Further, Table 1 shows the characteristics (device life) of MOSFETs having a gate oxide film formed by changing the atmosphere, the oxidation temperature and the oxidation time at the time of forming the oxide film. Here, the hot carrier stress condition is a condition that the substrate current becomes maximum (gate voltage 1 V, drain voltage 6 V), and as the device life, the maximum value g _mmax of mutual conductance is an initial value under such hot carrier stress condition. g
g _m life, which is the hot carrier stress time until it changes by 10% with respect to _mmax (0), and V _th life, which is the hot carrier stress time until the threshold voltage V _th changes by 0.1 V (both are The unit is seconds). Similarly, the table also shows the conventional example 7 in which the gate oxide film is formed in the pure oxygen atmosphere as described above.

[0016]

[Table 1]

The prior art example 7 has a short g _m life and V _th life of 10 ⁶ seconds or less, and it is understood that it is not suitable as a gate oxide film of MOSFET. On the other hand, Examples 2 to 6 of the present invention in which the gate oxide film is formed by heat treatment in an oxygen atmosphere containing carbon dioxide have a long life regardless of the concentration of carbon dioxide.

[0018]

As described above, according to the present invention, it is possible to form an oxide film having excellent hot carrier resistance by containing carbon atoms, and by using this oxide film as a gate insulating film, the minimum processing line width is 1 μm or less. It is possible to realize good characteristics and high reliability even with respect to the fine MOSFET of.

[Brief description of drawings]

FIG. 1 is a schematic configuration diagram of an apparatus used for forming a gate insulating film according to an embodiment of the present invention.

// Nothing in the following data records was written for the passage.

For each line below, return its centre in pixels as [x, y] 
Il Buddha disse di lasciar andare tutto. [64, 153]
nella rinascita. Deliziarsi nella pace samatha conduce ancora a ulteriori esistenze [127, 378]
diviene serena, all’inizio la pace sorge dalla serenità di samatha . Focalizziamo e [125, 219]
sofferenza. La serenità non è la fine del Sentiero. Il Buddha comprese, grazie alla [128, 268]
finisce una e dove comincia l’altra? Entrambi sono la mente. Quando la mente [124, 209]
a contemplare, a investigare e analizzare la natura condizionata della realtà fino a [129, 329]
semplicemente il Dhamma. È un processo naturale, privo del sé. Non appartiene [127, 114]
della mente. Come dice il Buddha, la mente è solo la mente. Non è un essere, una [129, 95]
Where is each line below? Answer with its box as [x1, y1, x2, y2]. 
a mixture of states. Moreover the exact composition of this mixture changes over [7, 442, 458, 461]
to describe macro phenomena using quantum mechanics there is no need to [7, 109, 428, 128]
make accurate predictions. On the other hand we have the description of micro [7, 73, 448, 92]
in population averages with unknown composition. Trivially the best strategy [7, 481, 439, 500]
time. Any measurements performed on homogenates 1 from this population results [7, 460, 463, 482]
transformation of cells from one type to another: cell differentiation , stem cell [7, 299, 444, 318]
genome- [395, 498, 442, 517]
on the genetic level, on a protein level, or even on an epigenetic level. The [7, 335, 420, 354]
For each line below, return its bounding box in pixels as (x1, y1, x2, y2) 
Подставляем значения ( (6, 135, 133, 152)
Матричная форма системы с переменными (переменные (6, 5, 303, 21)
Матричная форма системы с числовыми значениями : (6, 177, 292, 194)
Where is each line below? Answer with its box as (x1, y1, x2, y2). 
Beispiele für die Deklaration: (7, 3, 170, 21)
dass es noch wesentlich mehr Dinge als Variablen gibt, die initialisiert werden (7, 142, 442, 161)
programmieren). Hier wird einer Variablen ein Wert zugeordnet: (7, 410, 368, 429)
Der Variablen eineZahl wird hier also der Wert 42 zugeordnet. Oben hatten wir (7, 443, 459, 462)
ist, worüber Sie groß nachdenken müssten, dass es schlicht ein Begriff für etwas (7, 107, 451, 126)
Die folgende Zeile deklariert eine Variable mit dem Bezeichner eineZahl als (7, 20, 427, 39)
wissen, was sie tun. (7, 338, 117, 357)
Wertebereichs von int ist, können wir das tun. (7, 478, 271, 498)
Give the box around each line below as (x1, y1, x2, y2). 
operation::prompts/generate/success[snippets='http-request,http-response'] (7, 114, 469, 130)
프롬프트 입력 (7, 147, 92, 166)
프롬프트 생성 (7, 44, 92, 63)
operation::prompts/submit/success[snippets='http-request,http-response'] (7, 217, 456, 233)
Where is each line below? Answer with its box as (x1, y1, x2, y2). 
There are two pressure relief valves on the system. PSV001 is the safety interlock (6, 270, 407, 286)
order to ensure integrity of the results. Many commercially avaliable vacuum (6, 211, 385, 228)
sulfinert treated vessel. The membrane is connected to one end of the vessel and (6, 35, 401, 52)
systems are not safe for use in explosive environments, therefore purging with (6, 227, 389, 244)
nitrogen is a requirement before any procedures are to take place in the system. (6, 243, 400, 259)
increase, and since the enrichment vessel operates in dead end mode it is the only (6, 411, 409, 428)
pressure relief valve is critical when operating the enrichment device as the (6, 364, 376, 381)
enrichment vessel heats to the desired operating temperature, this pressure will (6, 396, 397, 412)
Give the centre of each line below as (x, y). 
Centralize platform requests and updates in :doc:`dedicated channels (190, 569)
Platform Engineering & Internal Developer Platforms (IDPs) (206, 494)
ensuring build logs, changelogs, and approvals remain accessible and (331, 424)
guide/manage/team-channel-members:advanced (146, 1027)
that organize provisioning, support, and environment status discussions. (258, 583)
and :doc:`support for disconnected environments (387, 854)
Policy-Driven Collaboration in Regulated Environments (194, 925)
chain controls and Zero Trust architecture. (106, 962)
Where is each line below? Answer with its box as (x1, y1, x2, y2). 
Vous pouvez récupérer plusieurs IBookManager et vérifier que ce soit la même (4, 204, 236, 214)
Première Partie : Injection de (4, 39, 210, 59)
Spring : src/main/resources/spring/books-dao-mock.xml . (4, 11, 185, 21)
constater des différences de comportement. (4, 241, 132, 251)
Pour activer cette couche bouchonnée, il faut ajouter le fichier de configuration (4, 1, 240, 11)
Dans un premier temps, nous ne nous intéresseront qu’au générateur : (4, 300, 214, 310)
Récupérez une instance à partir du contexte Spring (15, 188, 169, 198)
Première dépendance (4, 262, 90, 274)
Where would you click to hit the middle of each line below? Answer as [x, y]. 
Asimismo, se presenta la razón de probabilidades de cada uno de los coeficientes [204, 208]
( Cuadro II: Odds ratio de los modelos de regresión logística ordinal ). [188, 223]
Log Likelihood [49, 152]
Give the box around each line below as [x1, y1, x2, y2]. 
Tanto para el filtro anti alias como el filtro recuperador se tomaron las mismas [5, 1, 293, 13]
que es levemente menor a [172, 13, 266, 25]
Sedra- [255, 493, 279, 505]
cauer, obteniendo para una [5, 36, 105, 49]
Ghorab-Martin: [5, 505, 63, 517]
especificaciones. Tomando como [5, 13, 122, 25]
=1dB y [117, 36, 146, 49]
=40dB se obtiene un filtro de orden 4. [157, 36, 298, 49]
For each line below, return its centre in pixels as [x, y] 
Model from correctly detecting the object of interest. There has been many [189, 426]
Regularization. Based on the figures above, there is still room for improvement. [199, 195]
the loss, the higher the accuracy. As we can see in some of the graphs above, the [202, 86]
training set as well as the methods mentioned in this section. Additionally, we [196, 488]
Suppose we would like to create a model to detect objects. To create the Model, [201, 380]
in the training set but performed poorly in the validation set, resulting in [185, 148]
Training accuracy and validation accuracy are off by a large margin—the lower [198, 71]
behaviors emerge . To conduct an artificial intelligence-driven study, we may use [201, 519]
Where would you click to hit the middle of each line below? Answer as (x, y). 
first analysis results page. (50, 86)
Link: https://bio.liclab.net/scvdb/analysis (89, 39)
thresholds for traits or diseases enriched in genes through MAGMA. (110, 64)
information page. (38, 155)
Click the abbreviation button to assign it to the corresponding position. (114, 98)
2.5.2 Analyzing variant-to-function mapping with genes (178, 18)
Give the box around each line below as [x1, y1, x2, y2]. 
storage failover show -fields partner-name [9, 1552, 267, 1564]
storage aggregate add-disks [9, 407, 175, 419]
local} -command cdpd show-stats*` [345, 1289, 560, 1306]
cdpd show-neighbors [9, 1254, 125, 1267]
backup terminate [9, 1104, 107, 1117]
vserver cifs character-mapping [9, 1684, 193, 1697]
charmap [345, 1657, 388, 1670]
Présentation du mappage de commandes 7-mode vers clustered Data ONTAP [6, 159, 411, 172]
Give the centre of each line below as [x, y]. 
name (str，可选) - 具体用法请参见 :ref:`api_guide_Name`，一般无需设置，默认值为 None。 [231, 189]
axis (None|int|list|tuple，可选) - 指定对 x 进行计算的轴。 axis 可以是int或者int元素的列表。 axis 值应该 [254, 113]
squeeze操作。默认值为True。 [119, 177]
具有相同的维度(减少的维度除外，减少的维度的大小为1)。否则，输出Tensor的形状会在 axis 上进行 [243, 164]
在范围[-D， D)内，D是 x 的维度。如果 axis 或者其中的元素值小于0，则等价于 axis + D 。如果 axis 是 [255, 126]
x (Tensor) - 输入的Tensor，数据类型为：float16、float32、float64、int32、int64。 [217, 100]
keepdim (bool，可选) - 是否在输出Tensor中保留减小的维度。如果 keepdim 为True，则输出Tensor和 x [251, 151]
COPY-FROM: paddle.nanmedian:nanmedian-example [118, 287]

FIG. 2 is a diagram showing hot carrier stress time dependence of transconductance of MOSFET.

FIG. 3 is a diagram showing hot carrier stress time dependence of a threshold voltage of a MOSFET.

[Explanation of symbols]

1 ... Reaction container, 2 ... Semiconductor substrate, 3 ... Halogen lamp,
6 ... Gas supply source.

Claims (2)

[Claims] 1. A semiconductor device including a gate insulating film, wherein the gate insulating film is made of an oxide film containing carbon atoms. 2. A method of manufacturing a semiconductor device, which includes a step of forming a gate insulating film on at least a semiconductor substrate,
A method for manufacturing a semiconductor device, wherein the gate insulating film is formed by heat-treating the semiconductor substrate in an atmosphere containing an oxidizing gas and a compound containing carbon.